Ieri leggevo su “Magazine”, allegato del Corsera, l’opinione di Panebianco riguardo ad una tra le cose buone che il precedente governo aveva fatto, cancellata dall’attuale maggioranza: l’inappellabilità dell’assoluzione in primo grado. In sintesi egli sostiene che i tre gradi devono andare “a favore dell’imputato il quale una volta riconosciuto innocente in primo grado non è più esposto alla gogna mediatica, o ai disagi economici che altri due stadi della giustizia comportano”.

Immaginiamo che io sono imputato di un illecito, la cui valenza si ascrive nel penale. Un tribunale mi giudica ed io chiamo un illustre avvocato, un fittizio Caprella, per difendermi. Caprella mi difende molto bene e alla fine le richieste dei PM non vengono esaudite: sono innocente. Con l’inappellabilità dell’assoluzione il processo finisce li, sono a tutti gli effetti innocente vuoi perchè il fatto non sussiste, vuoi perchè non ho commesso il fatto, vuoi qualsiasi altra cosa.

Immaginiamo che l’inappellabilità viene cancellata.

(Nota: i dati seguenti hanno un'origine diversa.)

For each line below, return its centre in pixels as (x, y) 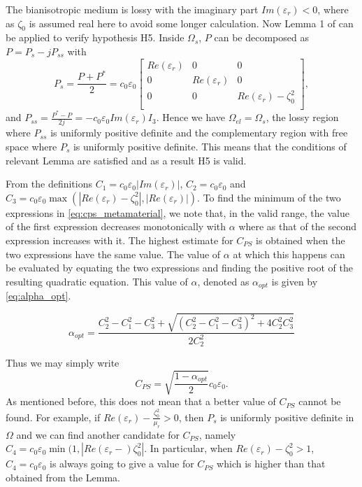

Il PM si rivolge alla Corte d’Appello la quale istanzia un nuovo processo
. In questo processo emergono delle fonti che inequivocabilmente tracciano la mia colpevolezza. Ad esempio un teste mi ha visto consegnare contanti al signor Rossi, una verifica bancaria incrociata vede degli assegni versati nel conto dello stesso Rossi. Il giudizio, a seguito delle nuove fonti, è ribaltato: sono colpevole. Per cui giustizia è fatta..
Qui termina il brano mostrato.